Saved entries:
BEGIN

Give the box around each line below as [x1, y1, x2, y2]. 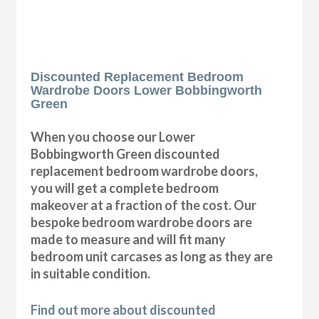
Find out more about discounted [31, 301, 216, 318]
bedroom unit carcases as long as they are [31, 248, 273, 264]
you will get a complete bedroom [31, 179, 219, 196]
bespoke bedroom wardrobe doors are [31, 214, 253, 230]
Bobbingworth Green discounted [31, 145, 221, 162]
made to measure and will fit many [31, 231, 226, 247]
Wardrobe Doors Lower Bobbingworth [31, 83, 263, 98]
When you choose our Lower [31, 128, 196, 145]
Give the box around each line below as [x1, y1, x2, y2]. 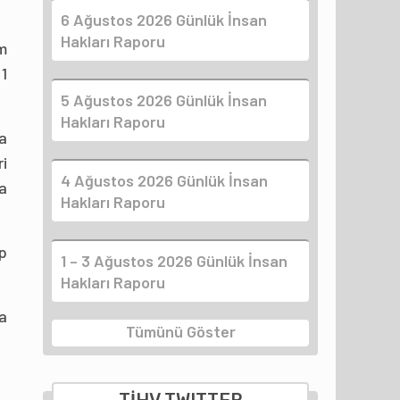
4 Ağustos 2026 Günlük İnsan [61, 170, 268, 190]
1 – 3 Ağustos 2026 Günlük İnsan [61, 250, 287, 271]
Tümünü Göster [125, 323, 236, 341]
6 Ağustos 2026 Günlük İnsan [61, 9, 267, 29]
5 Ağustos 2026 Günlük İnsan [61, 89, 267, 110]
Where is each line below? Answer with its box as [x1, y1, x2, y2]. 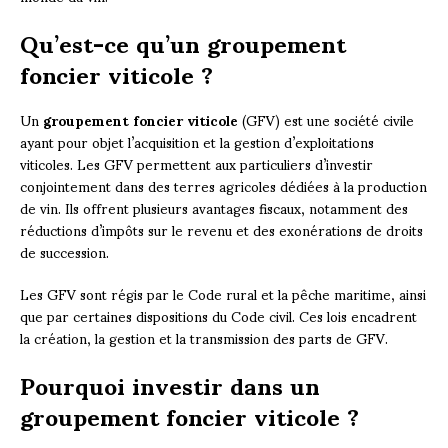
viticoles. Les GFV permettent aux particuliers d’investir [20, 142, 373, 184]
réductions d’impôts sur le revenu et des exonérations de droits [20, 208, 423, 250]
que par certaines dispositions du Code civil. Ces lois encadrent [20, 294, 417, 336]
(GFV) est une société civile [238, 98, 414, 140]
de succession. [20, 230, 109, 272]
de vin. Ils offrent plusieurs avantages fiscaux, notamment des [20, 186, 408, 228]
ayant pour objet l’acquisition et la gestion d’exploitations [20, 120, 374, 162]
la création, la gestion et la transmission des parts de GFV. [20, 316, 388, 358]
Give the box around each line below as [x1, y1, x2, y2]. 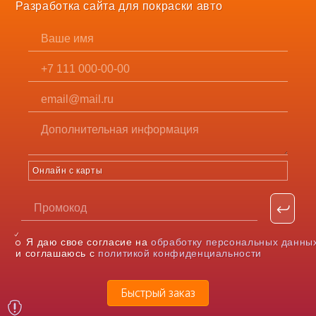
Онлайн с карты [32, 166, 103, 176]
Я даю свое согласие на [26, 236, 152, 248]
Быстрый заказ [120, 287, 195, 300]
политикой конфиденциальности [98, 248, 262, 260]
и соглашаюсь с [16, 248, 98, 260]

END

TASK REQUIREMENTS:
Starting at the line above that holds "6 Ağustos 2026 Günlük İnsan [61, 9, 267, 29]", return each line up to and including the one that holds "de vin. Ils", exactly as written, minus any pictures.

RESPONSE:
6 Ağustos 2026 Günlük İnsan [61, 9, 267, 29]
5 Ağustos 2026 Günlük İnsan [61, 89, 267, 110]
Where is each line below? Answer with its box as [x1, y1, x2, y2]. 
viticoles. Les GFV permettent aux particuliers d’investir [20, 142, 373, 184]
réductions d’impôts sur le revenu et des exonérations de droits [20, 208, 423, 250]
que par certaines dispositions du Code civil. Ces lois encadrent [20, 294, 417, 336]
(GFV) est une société civile [238, 98, 414, 140]
de succession. [20, 230, 109, 272]
de vin. Ils offrent plusieurs avantages fiscaux, notamment des [20, 186, 408, 228]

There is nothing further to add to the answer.